Personal information
- Date of birth: 17 December 1996 (age 29)
- Place of birth: Dublin, Ireland
- Position: Goalkeeper

Team information
- Current team: Treaty United

Youth career
- Lough Derg FC
- 0000–2013: St. Kevin's Boys
- 2013–2015: Shelbourne

Senior career*
- Years: Team / Apps / (Gls)
- 2015–2017: Shelbourne / 20 / (0)
- 2017–2018: Longford Town / 7 / (0)
- 2018–2019: Limerick / 30 / (0)
- 2020–2021: Shelbourne / 9 / (0)
- 2022: Treaty United / 29 / (0)
- 2023–2024: Longford Town / 55 / (0)
- 2024: Galway United / 0 / (0)
- 2025: Drogheda United / 1 / (0)
- 2026-: Treaty United / 26 / (0)

= Jack Brady =

Irish professional footballer

Jack Brady (17 December 1996) is an Irish footballer who plays as a goalkeeper for League of Ireland First Division side Treaty United.

==Early life==
Brady was born in Dublin on 17 December 1996. Brady was educated at St Anne's Community College in Killaloe.

==Club career==
Brady spent his youth years at Dublin clubs St.
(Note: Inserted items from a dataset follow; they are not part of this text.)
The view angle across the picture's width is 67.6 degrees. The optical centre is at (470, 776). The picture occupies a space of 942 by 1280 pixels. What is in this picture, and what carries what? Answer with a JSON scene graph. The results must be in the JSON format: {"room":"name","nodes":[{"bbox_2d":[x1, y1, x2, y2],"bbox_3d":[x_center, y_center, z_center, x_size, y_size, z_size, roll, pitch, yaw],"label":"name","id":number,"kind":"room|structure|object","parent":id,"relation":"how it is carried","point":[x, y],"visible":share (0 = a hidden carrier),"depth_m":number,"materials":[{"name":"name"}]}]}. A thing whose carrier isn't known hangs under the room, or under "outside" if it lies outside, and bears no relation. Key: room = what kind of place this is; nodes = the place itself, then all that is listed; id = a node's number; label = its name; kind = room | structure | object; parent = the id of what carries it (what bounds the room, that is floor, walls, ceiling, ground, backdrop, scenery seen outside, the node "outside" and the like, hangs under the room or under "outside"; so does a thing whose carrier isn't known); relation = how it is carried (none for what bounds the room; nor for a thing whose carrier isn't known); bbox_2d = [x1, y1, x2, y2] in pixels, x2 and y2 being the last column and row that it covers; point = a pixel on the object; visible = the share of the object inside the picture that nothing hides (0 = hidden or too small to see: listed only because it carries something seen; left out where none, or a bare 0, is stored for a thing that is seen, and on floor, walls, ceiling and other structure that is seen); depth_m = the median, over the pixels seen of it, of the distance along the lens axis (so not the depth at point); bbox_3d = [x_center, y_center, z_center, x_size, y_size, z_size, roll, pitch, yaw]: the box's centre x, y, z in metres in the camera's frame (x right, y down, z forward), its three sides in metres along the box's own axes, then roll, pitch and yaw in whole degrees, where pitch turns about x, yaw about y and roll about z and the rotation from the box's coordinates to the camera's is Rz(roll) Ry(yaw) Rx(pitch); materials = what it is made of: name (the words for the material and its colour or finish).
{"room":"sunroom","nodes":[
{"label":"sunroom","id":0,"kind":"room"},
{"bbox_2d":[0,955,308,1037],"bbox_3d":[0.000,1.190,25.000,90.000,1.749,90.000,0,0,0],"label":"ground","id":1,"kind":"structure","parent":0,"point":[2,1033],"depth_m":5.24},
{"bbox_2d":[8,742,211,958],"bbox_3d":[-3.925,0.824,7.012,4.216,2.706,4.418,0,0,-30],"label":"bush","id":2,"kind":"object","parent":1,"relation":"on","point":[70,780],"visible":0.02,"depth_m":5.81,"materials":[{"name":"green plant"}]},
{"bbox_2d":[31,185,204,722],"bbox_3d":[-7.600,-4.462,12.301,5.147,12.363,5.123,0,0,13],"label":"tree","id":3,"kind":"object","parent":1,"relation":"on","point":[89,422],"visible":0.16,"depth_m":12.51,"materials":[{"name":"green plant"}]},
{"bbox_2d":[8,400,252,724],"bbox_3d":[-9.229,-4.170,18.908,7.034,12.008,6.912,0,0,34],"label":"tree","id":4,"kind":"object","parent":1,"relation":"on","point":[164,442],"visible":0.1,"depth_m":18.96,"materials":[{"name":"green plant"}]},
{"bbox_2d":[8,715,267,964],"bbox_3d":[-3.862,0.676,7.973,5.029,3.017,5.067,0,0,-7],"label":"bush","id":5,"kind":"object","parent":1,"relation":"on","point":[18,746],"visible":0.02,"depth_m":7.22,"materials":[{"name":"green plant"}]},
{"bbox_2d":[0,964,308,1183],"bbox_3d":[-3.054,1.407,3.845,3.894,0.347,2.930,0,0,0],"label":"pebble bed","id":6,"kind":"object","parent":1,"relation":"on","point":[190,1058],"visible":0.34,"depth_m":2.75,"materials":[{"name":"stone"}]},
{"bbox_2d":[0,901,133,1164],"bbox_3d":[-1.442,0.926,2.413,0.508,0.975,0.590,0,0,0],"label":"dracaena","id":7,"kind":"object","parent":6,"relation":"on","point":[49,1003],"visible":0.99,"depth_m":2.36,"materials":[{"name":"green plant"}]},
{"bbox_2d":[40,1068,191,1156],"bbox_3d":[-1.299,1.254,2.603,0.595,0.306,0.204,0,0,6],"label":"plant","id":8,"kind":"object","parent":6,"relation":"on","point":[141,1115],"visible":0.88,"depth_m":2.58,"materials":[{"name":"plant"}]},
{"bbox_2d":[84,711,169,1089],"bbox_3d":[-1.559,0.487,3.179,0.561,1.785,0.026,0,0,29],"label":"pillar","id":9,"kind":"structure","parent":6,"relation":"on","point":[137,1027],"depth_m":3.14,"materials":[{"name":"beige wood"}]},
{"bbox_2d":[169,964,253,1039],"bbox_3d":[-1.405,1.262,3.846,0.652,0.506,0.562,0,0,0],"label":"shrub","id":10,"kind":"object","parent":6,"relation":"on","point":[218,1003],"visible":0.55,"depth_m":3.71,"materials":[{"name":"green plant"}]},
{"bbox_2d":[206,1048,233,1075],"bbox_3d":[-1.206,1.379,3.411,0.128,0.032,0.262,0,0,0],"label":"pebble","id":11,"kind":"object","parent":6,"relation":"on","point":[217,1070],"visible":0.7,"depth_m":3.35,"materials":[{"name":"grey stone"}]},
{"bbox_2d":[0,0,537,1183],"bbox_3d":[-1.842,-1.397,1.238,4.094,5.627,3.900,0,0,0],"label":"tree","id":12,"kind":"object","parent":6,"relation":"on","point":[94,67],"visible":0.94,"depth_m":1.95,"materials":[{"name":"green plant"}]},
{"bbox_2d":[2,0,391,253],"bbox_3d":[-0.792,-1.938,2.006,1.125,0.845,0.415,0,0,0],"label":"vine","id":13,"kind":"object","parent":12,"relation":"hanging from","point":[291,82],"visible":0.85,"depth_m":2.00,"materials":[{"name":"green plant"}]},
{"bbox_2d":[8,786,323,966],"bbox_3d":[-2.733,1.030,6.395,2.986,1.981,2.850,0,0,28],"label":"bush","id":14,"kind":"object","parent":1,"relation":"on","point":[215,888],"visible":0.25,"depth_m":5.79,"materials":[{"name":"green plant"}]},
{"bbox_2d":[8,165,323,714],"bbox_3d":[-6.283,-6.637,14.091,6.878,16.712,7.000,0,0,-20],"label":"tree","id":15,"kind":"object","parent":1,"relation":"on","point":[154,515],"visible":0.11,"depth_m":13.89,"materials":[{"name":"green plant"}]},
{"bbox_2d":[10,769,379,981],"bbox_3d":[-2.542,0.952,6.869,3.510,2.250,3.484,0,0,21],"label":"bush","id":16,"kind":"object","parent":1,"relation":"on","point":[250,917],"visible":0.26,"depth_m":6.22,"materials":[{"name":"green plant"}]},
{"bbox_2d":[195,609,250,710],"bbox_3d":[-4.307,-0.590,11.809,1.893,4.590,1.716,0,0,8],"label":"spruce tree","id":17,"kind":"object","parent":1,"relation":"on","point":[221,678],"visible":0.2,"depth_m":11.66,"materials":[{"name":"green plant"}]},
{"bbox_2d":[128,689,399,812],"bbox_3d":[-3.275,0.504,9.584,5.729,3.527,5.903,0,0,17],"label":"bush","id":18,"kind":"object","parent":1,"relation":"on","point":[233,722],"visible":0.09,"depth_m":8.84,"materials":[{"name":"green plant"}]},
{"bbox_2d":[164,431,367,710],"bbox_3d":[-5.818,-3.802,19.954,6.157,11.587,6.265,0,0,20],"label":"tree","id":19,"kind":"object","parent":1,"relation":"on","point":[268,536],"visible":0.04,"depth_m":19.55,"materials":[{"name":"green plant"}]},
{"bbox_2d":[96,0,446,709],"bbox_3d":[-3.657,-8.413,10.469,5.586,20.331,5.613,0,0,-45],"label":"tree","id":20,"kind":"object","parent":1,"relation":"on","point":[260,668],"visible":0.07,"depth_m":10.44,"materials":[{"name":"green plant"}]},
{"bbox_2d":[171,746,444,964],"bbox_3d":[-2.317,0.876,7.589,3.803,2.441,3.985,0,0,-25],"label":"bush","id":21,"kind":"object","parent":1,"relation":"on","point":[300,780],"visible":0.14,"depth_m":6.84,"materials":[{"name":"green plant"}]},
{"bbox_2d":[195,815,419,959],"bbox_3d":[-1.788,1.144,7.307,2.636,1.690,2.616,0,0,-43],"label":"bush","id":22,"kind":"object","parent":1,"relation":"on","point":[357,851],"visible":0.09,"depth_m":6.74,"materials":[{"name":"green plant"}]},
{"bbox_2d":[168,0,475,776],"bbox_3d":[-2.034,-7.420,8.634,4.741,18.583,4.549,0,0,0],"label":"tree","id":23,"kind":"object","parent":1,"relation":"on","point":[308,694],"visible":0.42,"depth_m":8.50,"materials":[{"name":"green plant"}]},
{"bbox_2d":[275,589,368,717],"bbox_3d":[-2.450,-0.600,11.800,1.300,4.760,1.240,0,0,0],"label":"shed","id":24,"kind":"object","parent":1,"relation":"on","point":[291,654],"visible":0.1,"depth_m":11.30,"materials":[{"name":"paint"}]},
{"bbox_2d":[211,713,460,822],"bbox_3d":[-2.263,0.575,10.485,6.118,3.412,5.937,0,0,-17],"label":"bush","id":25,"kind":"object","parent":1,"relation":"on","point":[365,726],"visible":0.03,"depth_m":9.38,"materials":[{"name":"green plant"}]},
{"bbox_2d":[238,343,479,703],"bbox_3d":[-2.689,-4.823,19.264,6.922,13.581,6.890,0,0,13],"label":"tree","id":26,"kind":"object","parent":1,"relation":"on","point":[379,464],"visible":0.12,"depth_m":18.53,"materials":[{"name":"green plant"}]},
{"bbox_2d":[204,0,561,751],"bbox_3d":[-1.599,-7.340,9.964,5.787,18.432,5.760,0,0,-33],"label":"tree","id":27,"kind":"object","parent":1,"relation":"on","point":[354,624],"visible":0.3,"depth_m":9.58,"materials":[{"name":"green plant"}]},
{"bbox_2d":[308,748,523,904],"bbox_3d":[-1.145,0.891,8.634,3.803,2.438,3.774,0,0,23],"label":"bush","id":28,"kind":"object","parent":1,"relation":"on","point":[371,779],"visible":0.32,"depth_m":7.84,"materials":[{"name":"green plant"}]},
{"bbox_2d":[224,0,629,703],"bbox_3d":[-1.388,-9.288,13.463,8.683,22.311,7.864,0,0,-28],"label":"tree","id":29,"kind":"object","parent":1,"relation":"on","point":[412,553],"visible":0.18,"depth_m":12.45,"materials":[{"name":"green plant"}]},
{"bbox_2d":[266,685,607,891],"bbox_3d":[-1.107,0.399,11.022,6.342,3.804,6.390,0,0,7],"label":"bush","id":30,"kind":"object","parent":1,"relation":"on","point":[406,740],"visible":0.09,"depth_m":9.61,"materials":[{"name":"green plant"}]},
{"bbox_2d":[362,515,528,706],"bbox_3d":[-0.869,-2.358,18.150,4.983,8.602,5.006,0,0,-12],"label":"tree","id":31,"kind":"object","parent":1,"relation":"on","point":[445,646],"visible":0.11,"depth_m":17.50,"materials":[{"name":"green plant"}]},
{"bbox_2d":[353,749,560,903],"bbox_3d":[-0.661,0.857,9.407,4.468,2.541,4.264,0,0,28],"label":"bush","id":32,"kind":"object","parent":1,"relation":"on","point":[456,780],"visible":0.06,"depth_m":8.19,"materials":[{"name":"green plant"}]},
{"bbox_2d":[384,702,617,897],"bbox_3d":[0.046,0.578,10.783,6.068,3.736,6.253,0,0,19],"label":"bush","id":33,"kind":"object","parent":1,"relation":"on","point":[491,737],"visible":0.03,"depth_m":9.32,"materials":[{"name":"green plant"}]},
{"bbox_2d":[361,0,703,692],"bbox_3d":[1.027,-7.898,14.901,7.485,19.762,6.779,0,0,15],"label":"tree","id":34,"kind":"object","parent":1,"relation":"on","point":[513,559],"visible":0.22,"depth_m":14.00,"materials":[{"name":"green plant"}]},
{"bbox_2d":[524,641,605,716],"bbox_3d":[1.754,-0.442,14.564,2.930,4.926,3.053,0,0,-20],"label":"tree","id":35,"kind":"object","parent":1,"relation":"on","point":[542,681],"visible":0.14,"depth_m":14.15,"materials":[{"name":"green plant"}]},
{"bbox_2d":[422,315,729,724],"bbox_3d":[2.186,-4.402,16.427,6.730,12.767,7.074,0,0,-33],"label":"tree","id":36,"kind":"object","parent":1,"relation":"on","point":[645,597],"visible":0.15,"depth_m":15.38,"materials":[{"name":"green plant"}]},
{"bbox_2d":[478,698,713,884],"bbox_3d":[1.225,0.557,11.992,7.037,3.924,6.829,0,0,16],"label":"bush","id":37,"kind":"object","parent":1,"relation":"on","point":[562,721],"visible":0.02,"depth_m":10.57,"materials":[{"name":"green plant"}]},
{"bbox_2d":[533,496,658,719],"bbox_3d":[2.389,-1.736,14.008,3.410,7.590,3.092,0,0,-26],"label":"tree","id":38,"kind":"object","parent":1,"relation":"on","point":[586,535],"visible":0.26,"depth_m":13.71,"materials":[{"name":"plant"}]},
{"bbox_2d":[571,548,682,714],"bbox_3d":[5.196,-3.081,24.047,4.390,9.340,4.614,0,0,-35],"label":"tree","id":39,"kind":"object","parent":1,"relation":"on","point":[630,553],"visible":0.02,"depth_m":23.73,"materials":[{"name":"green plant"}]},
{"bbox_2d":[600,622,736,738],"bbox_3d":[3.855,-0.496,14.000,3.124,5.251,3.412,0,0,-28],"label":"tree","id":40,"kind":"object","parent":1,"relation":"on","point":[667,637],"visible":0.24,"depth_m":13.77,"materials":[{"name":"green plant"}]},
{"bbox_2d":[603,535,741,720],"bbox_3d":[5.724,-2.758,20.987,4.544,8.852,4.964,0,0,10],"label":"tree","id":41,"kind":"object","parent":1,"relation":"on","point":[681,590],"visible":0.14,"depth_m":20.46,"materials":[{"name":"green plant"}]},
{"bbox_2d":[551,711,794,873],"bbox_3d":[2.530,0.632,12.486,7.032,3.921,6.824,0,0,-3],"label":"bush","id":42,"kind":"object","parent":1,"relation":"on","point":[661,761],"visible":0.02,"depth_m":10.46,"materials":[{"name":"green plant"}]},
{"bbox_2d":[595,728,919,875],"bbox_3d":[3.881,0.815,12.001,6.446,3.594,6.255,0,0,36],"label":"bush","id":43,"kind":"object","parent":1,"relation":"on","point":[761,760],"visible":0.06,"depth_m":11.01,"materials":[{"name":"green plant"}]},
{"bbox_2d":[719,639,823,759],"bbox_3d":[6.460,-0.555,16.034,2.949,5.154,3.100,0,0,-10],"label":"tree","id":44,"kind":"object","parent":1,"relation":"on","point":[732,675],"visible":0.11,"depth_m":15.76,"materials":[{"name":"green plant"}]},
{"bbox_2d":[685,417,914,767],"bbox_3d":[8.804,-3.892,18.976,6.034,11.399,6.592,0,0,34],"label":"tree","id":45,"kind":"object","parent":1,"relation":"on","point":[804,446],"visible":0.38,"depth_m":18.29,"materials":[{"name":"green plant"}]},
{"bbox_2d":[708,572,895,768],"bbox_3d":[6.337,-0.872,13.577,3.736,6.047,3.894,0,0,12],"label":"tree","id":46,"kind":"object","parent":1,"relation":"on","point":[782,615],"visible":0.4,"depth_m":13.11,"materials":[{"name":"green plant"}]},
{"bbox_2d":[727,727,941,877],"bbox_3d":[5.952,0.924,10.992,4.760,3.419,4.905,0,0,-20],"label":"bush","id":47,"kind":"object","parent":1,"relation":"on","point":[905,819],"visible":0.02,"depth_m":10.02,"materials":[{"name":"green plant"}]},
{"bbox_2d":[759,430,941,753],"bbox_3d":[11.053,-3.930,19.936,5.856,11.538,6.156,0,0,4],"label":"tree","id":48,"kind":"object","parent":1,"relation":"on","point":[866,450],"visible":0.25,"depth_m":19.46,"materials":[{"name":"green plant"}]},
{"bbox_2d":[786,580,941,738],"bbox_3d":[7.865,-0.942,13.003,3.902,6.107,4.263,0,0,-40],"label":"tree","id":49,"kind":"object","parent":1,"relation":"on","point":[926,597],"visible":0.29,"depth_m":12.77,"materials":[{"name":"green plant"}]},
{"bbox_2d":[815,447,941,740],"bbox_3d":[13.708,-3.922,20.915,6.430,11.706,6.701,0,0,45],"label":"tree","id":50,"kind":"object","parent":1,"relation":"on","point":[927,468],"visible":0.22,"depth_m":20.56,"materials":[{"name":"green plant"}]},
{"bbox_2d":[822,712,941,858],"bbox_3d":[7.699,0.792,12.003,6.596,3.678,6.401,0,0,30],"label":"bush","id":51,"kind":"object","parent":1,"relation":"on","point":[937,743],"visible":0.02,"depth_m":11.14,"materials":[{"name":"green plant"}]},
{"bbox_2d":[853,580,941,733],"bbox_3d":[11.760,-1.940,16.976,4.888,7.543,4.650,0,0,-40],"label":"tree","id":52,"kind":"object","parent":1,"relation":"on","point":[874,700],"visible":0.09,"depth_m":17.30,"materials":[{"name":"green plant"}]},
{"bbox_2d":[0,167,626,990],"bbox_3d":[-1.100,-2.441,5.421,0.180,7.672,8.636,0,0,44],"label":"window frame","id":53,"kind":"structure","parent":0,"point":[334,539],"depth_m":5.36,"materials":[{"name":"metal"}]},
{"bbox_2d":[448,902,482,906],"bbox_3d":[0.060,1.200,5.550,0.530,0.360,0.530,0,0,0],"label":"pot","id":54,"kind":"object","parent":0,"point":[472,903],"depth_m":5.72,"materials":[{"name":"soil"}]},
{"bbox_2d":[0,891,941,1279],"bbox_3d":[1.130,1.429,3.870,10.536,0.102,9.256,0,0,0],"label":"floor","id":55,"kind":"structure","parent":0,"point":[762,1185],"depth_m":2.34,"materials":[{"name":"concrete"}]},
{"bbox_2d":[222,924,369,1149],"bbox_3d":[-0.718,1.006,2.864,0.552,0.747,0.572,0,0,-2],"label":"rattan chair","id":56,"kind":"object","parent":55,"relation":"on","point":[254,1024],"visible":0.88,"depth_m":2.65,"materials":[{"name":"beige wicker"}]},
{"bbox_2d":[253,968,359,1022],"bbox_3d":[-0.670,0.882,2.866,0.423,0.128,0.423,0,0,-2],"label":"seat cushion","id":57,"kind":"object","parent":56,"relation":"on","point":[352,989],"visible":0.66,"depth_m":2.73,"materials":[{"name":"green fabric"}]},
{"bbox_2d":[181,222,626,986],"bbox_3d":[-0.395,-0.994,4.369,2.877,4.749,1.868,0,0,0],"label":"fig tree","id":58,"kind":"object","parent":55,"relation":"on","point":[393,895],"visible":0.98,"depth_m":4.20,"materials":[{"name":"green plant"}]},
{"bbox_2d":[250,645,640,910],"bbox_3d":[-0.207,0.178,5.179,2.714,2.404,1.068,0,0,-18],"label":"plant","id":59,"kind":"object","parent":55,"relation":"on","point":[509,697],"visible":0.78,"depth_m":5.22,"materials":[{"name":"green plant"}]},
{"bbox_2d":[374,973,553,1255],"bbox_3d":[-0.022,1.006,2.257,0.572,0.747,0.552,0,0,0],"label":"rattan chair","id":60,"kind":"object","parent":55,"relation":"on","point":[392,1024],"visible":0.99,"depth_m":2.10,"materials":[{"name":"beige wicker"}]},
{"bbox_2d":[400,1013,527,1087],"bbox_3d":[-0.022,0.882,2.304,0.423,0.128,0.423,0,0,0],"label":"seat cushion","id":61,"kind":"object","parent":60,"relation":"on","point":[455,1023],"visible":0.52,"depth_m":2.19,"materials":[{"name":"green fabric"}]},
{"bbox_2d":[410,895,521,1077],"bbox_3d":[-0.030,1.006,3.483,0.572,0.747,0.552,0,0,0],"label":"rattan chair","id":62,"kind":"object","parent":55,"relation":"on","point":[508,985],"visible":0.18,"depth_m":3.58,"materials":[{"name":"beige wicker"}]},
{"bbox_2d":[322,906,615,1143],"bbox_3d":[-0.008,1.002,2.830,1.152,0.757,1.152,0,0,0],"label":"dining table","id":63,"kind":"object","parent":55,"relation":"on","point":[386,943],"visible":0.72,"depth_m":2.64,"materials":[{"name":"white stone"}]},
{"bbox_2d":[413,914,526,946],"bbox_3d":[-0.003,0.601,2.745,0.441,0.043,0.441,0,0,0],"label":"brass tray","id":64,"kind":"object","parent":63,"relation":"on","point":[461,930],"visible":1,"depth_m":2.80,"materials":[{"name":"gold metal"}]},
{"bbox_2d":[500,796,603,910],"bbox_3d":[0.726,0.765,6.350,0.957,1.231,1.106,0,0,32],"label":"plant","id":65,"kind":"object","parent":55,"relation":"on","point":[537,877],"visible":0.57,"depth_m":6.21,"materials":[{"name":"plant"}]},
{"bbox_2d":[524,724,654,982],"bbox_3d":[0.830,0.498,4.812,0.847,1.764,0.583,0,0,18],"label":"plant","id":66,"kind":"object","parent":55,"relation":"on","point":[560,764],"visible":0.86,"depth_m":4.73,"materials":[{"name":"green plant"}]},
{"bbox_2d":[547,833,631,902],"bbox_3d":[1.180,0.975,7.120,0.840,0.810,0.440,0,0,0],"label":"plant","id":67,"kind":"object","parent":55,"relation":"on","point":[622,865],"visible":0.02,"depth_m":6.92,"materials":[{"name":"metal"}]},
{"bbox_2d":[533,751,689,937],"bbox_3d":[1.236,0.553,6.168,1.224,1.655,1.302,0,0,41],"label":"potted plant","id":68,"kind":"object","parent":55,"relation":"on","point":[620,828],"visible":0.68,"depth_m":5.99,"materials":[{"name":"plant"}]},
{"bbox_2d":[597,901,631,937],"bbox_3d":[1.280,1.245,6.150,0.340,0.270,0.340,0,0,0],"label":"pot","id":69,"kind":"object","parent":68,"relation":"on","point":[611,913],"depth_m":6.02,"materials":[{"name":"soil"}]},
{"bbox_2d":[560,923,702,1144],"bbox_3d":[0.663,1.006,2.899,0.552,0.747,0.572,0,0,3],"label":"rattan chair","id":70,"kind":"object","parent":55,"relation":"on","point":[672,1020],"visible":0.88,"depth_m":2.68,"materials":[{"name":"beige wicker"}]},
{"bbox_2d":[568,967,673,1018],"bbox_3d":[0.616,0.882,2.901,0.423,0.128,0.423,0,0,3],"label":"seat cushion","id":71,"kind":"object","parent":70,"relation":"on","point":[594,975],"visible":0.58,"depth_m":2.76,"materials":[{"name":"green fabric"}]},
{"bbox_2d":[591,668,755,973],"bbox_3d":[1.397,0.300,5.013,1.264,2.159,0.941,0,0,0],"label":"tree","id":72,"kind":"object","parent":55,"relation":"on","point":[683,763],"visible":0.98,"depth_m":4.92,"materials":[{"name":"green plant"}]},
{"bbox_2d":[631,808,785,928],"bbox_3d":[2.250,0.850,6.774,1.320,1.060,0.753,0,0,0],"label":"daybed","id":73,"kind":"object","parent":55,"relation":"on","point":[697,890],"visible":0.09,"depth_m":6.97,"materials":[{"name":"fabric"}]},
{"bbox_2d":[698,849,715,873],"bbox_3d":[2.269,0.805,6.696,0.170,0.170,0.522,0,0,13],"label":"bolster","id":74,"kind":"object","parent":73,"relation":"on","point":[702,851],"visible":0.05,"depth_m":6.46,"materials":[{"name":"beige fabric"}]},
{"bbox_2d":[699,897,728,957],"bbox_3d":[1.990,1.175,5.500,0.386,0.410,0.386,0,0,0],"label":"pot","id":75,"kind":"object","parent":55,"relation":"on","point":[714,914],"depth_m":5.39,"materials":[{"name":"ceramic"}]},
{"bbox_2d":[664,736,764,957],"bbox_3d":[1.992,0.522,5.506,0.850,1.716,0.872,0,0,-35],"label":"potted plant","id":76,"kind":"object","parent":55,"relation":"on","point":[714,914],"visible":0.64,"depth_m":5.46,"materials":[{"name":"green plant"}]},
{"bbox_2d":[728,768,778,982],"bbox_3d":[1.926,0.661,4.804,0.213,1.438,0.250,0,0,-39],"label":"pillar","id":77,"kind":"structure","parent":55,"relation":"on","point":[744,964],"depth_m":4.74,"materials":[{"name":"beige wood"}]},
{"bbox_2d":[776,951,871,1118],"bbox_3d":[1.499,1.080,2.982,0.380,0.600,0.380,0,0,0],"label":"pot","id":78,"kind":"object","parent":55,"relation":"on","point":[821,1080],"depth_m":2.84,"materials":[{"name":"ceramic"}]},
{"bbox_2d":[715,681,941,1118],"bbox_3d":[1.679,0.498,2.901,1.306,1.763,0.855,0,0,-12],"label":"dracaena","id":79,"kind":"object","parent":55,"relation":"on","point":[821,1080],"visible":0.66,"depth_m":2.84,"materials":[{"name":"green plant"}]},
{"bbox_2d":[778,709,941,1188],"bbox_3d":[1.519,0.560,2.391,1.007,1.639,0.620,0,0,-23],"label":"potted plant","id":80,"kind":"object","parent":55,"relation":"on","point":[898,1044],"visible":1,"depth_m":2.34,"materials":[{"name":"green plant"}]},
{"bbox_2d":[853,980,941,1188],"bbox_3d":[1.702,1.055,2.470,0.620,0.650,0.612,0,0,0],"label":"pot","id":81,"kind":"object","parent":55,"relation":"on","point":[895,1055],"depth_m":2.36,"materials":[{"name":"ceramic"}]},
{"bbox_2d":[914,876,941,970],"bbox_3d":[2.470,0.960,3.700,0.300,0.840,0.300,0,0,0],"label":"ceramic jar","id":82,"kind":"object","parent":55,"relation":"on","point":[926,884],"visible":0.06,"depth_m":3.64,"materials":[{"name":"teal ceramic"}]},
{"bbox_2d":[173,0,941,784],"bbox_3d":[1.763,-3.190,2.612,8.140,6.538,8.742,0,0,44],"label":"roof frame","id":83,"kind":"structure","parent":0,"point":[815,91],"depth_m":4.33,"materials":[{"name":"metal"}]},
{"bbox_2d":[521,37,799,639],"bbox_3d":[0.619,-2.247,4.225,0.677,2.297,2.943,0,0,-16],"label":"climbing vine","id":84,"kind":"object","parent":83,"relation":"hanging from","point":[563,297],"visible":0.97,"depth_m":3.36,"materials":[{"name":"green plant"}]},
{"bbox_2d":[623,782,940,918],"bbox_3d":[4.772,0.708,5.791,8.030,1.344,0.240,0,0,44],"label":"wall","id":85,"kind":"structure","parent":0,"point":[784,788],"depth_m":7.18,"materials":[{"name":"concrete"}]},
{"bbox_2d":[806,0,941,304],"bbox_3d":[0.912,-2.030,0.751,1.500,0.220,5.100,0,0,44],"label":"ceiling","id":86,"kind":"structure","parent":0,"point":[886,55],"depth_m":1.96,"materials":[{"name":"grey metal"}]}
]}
Kevin's Boys, and Shelbourne. He started to appear on the bench frequently during the 2015 season and made his debut in a 2–0 home win against Cobh Ramblers. He went on to make 20 appearances for the club.

In 2017, Longford Town signed Brady until the end of the season. While there he made seven league appearances, and was usually used as a substitute.

In 2018, Brady moved back south and signed for Limerick F.C. While there he was a regular starter and made 30 league appearances before the club's liquidation.

In 2020 Brady returned to Shelbourne.

Brady signed for new Limerick club Treaty United in 2021. Brady made 31 appearances in all competitions, keeping eleven clean sheets, as the club reached the Semi-Finals of both the FAI Cup and First Division play-offs.

Brady departed from Treaty United at the end of the 2022 season to return to Longford Town. He departed the midland's club in July 2024. In the same month, Brady joined Galway United by signing a contract expiring in November 2024.

Brady signed for Drogheda United in 2025. He made three appearances in all competitions for the club, including a substitute appearance against former club Shelbourne in the Men's President Cup Final.

Brady returned to Treaty United ahead of the 2026 season.